◆ Problem
Beginning at the line that contains "Canales (15, 31, 55, 46)", reproduce the entries below exactly, ending with the line that contains "en plus à quelques". Omit each picture.

◆ Supplied records
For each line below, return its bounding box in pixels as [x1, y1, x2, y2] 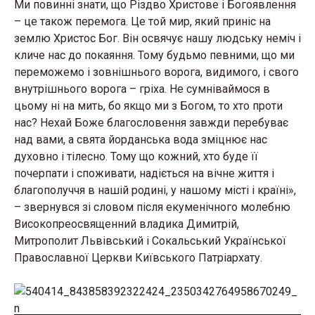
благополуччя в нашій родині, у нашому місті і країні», [14, 184, 296, 197]
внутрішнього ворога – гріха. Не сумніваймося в [14, 82, 270, 96]
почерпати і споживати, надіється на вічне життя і [14, 167, 274, 180]
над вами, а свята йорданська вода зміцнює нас [14, 133, 267, 146]
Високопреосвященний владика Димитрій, [14, 217, 239, 231]
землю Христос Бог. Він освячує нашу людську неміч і [14, 32, 301, 45]
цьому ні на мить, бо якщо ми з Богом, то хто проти [14, 99, 283, 112]
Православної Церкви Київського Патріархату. [14, 251, 262, 264]
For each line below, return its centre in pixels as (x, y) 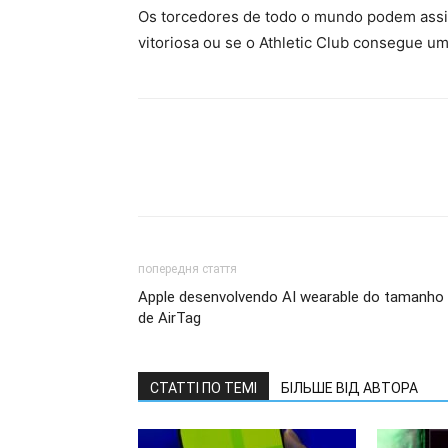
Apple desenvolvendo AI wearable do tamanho (291, 297)
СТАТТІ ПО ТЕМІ (203, 388)
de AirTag (169, 318)
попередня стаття (187, 269)
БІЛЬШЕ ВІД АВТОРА (349, 388)
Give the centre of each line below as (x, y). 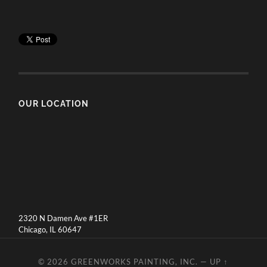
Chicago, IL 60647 (50, 229)
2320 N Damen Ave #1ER (63, 218)
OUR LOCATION (54, 103)
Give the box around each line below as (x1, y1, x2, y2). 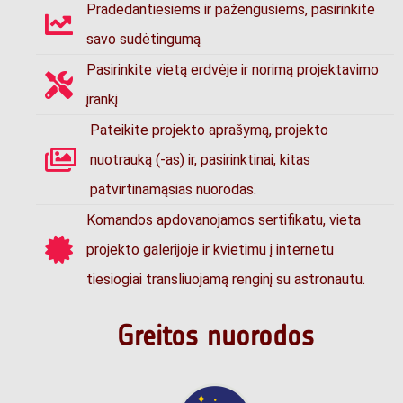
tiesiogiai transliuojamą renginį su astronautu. (86, 271, 365, 289)
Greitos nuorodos (116, 318, 314, 354)
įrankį (86, 91, 118, 109)
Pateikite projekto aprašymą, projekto (90, 121, 328, 139)
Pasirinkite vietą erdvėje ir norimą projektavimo (86, 61, 379, 79)
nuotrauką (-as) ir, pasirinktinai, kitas (90, 151, 310, 169)
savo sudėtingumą (86, 31, 201, 49)
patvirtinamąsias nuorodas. (90, 181, 256, 199)
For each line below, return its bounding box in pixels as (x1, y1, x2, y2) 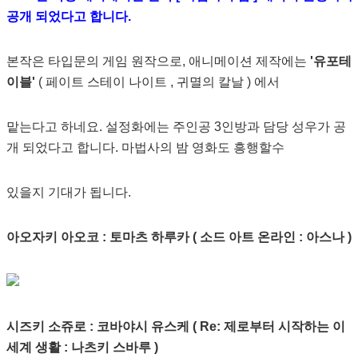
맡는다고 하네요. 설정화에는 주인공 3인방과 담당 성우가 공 (6, 120, 346, 133)
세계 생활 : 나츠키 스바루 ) (6, 340, 158, 354)
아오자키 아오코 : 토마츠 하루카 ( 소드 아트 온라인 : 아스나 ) (6, 230, 352, 244)
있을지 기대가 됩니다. (6, 185, 131, 199)
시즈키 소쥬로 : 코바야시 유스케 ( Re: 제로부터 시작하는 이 (6, 320, 345, 333)
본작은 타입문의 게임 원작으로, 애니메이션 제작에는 (6, 54, 310, 68)
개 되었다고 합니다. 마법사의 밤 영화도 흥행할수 (6, 141, 284, 154)
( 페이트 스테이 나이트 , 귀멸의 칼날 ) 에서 (34, 75, 280, 89)
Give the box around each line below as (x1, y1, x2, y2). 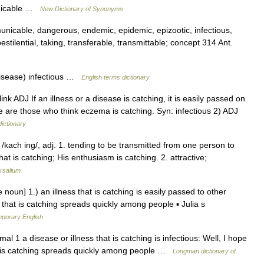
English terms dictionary (81, 74, 150, 81)
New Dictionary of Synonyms (40, 5, 123, 12)
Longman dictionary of (173, 247, 236, 255)
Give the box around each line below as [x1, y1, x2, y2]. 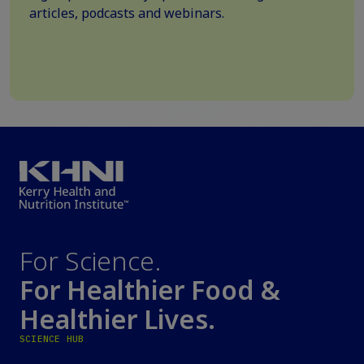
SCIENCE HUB [19, 333, 84, 344]
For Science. [19, 243, 161, 278]
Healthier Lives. [19, 301, 215, 336]
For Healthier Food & [19, 272, 280, 307]
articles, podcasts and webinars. [29, 4, 224, 22]
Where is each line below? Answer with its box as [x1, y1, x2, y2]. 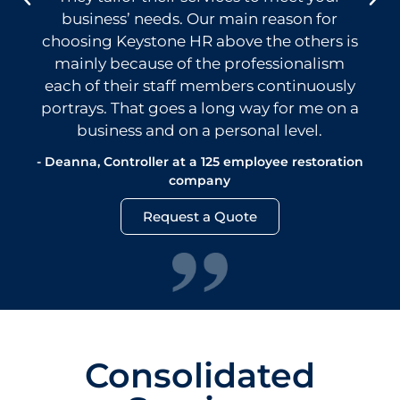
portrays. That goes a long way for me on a [40, 99, 359, 118]
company [169, 172, 231, 189]
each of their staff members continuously [44, 77, 355, 96]
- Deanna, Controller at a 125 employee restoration [36, 154, 363, 171]
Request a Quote [143, 208, 257, 226]
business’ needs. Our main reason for [62, 10, 338, 29]
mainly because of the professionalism [54, 54, 346, 73]
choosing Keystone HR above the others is [41, 32, 358, 51]
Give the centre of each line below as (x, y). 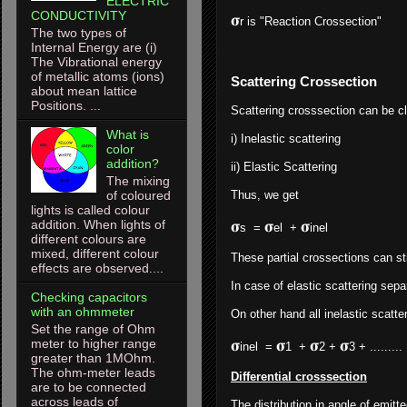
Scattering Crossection (304, 82)
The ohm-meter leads (93, 372)
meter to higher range (94, 343)
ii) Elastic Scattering (284, 167)
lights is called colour (90, 209)
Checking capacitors (89, 297)
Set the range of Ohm (93, 328)
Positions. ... (66, 106)
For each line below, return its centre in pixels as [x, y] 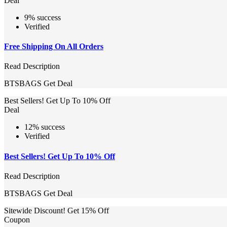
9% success [43, 17]
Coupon [17, 220]
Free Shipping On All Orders [54, 47]
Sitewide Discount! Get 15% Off [56, 211]
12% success [45, 127]
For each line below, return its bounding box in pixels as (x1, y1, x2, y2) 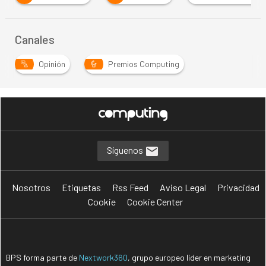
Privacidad (217, 181, 259, 193)
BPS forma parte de (6, 252, 80, 262)
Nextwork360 (79, 252, 128, 262)
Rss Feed (112, 181, 148, 193)
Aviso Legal (159, 181, 206, 193)
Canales (15, 31, 55, 46)
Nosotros (11, 181, 50, 193)
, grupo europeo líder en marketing (128, 252, 251, 262)
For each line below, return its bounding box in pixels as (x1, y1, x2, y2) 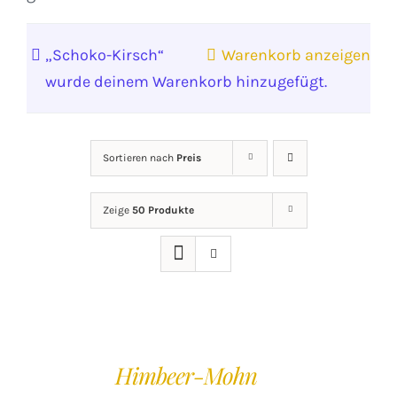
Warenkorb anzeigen (222, 45, 370, 65)
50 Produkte (131, 204, 194, 216)
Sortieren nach (102, 152, 176, 164)
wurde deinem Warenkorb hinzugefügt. (45, 72, 327, 91)
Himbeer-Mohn (115, 360, 258, 391)
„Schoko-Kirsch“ (45, 45, 164, 65)
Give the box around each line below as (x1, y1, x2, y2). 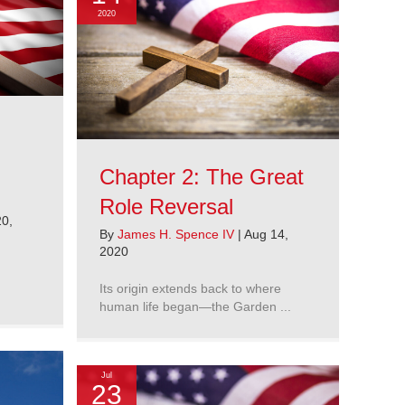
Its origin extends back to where (99, 281, 281, 297)
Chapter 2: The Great (99, 165, 304, 190)
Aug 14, (244, 227, 288, 242)
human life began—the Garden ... (99, 299, 291, 315)
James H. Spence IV (118, 227, 238, 242)
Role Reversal (99, 194, 233, 220)
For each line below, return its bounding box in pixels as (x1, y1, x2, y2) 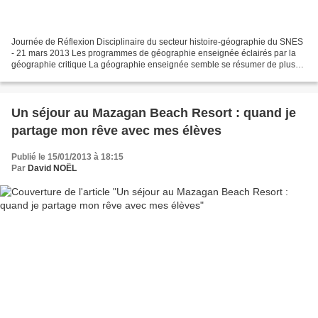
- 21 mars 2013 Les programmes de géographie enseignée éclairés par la (11, 48, 296, 58)
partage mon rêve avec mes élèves (11, 123, 221, 138)
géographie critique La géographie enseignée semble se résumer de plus (11, 59, 295, 70)
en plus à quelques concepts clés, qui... (11, 70, 163, 81)
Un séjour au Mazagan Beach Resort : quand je (11, 105, 296, 120)
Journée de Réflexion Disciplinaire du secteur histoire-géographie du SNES (11, 36, 303, 47)
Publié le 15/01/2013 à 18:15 (11, 151, 124, 162)
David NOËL (28, 163, 77, 173)
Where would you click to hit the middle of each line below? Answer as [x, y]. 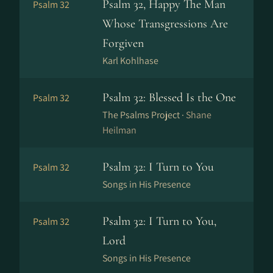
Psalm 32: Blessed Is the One [169, 97]
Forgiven [123, 43]
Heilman [119, 130]
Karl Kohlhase [130, 61]
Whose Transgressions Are [165, 24]
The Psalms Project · [144, 115]
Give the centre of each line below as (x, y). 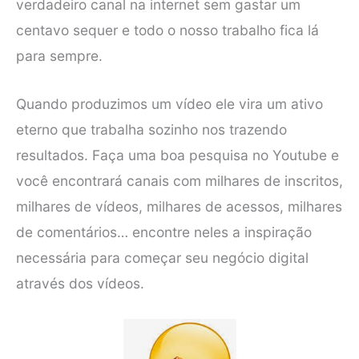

◆ Problem solution
Canales (15, 31, 55, 46)
Nosotros (11, 181, 50, 193)
, grupo europeo líder en marketing (128, 252, 251, 262)
For each line below, return its bounding box in pixels as (x1, y1, x2, y2) 
Warenkorb anzeigen (222, 45, 370, 65)
50 Produkte (131, 204, 194, 216)
Sortieren nach (102, 152, 176, 164)
wurde deinem Warenkorb hinzugefügt. (45, 72, 327, 91)
Himbeer-Mohn (115, 360, 258, 391)
„Schoko-Kirsch“ (45, 45, 164, 65)
Give the box around each line below as (x1, y1, x2, y2). 
Its origin extends back to where (99, 281, 281, 297)
Chapter 2: The Great (99, 165, 304, 190)
Aug 14, (244, 227, 288, 242)
human life began—the Garden ... (99, 299, 291, 315)
James H. Spence IV (118, 227, 238, 242)
Role Reversal (99, 194, 233, 220)
For each line below, return its bounding box in pixels as (x1, y1, x2, y2) 
- 21 mars 2013 Les programmes de géographie enseignée éclairés par la (11, 48, 296, 58)
partage mon rêve avec mes élèves (11, 123, 221, 138)
géographie critique La géographie enseignée semble se résumer de plus (11, 59, 295, 70)
en plus à quelques concepts clés, qui... (11, 70, 163, 81)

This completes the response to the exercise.